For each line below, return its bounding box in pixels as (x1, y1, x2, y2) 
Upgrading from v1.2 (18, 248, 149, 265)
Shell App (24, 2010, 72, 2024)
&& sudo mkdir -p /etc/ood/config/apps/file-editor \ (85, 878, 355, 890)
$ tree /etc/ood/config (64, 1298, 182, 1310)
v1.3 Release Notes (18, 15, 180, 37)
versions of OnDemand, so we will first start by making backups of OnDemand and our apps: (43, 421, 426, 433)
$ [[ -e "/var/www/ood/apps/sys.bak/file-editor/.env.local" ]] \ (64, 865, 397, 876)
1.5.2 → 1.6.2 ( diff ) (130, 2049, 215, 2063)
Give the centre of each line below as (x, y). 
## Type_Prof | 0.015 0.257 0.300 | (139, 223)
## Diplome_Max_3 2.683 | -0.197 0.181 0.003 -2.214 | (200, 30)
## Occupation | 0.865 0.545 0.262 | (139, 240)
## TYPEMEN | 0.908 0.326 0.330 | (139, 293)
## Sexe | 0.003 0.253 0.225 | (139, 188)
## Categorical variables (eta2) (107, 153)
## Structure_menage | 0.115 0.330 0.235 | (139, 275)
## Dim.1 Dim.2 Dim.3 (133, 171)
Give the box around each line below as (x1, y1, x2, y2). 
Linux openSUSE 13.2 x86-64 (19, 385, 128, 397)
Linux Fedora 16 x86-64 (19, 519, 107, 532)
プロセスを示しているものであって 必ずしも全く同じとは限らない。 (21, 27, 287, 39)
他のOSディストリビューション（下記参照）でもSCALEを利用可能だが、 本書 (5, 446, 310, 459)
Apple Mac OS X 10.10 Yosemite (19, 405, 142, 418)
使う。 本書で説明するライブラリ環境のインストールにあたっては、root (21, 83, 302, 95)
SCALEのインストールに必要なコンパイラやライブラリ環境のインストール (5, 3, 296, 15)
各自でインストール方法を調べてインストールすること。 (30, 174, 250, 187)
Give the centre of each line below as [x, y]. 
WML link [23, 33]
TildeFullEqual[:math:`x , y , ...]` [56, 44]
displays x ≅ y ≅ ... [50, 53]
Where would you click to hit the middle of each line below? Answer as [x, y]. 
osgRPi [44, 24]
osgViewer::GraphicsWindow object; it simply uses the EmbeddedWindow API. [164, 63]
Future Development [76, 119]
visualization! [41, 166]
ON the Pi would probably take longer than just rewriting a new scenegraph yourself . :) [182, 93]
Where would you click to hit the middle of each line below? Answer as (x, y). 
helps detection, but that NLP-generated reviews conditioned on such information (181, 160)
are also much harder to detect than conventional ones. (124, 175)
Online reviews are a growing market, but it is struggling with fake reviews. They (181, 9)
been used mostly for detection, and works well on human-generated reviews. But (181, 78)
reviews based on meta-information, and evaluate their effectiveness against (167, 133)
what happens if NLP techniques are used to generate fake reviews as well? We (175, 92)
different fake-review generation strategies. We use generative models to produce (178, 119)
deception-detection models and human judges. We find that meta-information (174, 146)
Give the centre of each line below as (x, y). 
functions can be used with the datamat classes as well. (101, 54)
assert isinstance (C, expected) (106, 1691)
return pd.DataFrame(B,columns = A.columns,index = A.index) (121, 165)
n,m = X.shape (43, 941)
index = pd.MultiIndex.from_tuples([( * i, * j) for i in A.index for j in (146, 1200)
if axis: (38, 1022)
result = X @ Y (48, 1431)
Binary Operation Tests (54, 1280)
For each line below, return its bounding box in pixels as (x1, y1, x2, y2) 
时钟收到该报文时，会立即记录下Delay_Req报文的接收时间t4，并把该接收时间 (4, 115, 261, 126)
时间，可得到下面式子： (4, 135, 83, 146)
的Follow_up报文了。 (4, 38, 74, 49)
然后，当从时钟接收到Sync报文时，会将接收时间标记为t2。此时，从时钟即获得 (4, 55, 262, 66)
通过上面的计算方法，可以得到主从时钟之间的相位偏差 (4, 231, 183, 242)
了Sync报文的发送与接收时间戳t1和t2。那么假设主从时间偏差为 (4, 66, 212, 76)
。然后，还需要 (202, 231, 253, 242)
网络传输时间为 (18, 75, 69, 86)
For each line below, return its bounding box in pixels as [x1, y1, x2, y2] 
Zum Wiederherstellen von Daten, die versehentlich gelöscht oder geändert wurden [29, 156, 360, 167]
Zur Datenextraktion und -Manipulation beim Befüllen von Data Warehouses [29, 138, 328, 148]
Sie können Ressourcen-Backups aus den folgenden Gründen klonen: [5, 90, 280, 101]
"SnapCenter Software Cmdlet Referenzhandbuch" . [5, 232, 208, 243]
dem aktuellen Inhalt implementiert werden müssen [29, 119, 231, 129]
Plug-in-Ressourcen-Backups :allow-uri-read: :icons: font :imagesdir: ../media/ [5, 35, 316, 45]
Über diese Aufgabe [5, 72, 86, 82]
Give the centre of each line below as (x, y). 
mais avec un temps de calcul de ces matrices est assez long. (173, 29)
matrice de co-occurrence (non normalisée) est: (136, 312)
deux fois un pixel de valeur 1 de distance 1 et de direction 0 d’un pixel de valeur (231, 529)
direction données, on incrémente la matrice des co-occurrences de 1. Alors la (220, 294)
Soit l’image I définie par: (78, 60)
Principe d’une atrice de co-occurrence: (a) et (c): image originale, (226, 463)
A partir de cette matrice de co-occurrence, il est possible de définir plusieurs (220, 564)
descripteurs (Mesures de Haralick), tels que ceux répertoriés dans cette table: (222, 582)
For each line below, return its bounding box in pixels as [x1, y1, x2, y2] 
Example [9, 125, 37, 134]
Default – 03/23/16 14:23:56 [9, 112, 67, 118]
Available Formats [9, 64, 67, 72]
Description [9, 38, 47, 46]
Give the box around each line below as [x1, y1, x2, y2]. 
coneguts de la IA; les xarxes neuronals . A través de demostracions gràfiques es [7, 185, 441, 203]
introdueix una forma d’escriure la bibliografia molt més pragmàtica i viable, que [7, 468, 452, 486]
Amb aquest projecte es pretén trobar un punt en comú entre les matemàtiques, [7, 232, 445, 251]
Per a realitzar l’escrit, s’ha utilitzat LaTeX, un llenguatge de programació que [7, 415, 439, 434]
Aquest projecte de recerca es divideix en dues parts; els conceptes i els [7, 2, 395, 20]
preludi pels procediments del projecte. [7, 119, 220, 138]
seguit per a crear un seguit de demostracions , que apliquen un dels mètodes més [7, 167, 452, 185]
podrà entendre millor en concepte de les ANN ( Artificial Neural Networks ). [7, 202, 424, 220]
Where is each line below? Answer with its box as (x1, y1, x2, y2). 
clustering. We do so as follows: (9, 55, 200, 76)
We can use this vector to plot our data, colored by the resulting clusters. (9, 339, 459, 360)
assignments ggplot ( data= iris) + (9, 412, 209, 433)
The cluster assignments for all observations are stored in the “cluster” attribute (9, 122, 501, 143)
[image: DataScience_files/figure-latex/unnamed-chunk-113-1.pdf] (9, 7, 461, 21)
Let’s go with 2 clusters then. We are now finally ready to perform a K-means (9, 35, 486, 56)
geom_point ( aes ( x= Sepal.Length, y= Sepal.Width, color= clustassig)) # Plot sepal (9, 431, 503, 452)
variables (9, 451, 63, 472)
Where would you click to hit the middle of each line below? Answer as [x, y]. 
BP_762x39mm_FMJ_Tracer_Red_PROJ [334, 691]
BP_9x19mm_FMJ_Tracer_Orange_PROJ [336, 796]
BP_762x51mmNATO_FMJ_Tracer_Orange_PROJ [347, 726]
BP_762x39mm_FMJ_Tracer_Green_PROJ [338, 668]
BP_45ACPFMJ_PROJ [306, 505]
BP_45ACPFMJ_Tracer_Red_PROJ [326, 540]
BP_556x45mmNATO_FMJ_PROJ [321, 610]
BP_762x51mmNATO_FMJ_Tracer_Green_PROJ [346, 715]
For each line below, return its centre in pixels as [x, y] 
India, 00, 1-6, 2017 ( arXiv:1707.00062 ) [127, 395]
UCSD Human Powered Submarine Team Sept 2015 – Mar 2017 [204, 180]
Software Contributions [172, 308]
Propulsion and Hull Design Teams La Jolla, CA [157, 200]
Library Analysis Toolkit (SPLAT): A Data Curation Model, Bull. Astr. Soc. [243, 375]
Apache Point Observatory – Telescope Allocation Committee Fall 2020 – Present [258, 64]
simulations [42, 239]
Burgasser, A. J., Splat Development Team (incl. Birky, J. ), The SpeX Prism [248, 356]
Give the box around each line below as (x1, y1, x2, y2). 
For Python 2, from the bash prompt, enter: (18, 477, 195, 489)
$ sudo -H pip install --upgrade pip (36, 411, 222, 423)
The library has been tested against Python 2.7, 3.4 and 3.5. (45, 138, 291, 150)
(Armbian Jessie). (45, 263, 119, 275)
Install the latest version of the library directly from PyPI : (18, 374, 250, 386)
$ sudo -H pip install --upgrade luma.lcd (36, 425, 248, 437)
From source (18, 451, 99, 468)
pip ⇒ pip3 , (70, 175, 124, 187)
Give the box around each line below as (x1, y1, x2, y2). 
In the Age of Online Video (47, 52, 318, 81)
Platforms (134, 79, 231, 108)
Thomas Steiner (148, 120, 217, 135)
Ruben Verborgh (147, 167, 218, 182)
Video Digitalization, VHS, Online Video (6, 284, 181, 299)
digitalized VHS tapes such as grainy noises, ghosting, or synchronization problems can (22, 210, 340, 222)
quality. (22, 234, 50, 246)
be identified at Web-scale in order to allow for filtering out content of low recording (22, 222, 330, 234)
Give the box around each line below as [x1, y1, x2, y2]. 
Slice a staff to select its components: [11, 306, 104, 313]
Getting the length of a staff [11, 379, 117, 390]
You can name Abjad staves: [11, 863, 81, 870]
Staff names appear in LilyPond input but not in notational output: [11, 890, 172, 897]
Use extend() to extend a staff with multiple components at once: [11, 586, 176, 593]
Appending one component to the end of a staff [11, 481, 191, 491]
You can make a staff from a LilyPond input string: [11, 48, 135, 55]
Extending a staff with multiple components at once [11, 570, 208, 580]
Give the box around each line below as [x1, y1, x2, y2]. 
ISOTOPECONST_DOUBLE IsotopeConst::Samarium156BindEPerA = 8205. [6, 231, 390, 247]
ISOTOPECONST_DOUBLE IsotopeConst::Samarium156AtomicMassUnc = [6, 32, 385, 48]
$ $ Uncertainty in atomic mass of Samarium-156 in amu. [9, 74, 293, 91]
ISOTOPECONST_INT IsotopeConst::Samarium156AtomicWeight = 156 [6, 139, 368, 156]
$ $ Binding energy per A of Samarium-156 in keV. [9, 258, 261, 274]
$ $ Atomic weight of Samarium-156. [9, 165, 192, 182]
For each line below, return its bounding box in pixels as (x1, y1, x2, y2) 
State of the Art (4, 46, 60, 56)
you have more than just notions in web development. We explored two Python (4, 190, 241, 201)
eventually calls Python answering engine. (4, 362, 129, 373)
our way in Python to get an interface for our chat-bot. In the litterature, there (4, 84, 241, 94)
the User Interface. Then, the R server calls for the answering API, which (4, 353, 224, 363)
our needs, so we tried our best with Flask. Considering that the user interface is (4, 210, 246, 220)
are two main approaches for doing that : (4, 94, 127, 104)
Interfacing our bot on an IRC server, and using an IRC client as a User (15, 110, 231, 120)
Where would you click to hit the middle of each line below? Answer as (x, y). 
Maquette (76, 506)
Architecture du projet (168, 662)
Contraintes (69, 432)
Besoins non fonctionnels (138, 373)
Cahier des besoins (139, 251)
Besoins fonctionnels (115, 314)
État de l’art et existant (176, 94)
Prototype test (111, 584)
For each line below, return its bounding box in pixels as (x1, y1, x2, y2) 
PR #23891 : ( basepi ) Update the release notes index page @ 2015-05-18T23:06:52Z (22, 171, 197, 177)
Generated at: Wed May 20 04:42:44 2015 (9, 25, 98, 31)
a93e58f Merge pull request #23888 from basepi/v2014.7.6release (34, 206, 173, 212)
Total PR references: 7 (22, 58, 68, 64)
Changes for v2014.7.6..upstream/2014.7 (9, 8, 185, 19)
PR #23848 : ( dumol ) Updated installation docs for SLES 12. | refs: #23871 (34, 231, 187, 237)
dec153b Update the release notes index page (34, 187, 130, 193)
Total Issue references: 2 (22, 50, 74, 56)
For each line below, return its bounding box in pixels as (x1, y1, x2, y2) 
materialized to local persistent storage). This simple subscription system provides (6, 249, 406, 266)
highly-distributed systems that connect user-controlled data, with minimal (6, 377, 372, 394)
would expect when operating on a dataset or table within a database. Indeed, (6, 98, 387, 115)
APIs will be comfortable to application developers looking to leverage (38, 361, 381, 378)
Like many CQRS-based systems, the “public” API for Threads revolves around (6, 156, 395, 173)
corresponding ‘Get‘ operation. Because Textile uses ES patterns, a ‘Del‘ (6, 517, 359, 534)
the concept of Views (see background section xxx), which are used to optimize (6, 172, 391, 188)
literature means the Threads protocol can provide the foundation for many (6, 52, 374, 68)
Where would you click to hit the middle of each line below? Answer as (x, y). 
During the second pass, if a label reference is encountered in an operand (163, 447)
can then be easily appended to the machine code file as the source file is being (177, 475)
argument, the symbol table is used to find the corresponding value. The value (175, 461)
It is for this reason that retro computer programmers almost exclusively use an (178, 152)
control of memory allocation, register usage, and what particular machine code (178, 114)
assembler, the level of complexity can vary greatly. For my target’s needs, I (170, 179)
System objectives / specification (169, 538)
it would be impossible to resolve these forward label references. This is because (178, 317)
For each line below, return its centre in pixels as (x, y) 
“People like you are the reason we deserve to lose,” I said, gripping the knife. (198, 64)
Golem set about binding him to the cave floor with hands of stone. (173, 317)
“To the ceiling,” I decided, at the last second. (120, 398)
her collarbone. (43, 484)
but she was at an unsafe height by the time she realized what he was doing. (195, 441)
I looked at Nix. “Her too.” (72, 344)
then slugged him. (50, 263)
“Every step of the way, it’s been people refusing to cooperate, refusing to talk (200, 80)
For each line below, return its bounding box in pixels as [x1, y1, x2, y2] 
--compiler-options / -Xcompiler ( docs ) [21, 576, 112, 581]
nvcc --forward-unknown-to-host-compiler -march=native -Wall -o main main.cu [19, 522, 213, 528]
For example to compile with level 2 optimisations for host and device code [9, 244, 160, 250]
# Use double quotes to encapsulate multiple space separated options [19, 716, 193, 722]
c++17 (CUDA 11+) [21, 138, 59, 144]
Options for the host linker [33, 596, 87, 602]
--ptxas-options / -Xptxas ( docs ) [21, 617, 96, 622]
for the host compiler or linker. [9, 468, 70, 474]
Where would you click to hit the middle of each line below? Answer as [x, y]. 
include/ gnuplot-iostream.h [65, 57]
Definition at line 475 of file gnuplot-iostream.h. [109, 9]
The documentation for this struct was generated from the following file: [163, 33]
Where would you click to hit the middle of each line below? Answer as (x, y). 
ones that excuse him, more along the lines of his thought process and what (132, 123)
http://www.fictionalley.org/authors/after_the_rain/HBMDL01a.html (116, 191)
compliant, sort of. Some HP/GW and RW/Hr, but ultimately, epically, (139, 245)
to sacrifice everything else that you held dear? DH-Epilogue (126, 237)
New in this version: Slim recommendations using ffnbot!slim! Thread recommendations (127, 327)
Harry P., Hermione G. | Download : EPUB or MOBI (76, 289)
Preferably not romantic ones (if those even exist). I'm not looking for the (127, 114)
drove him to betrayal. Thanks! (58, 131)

::::::

* [Problem]: Starting with the first line of the listing above, copy each line exactly until you have copied the line containing "## Sexe | 0.003 0.253 0.225 | (139, 188)". Stop there.

* [Problem solution]:
For each line below, return its bounding box in pixels as (x1, y1, x2, y2) 
Upgrading from v1.2 (18, 248, 149, 265)
Shell App (24, 2010, 72, 2024)
&& sudo mkdir -p /etc/ood/config/apps/file-editor \ (85, 878, 355, 890)
$ tree /etc/ood/config (64, 1298, 182, 1310)
v1.3 Release Notes (18, 15, 180, 37)
versions of OnDemand, so we will first start by making backups of OnDemand and our apps: (43, 421, 426, 433)
$ [[ -e "/var/www/ood/apps/sys.bak/file-editor/.env.local" ]] \ (64, 865, 397, 876)
1.5.2 → 1.6.2 ( diff ) (130, 2049, 215, 2063)
Give the centre of each line below as (x, y). 
## Type_Prof | 0.015 0.257 0.300 | (139, 223)
## Diplome_Max_3 2.683 | -0.197 0.181 0.003 -2.214 | (200, 30)
## Occupation | 0.865 0.545 0.262 | (139, 240)
## TYPEMEN | 0.908 0.326 0.330 | (139, 293)
## Sexe | 0.003 0.253 0.225 | (139, 188)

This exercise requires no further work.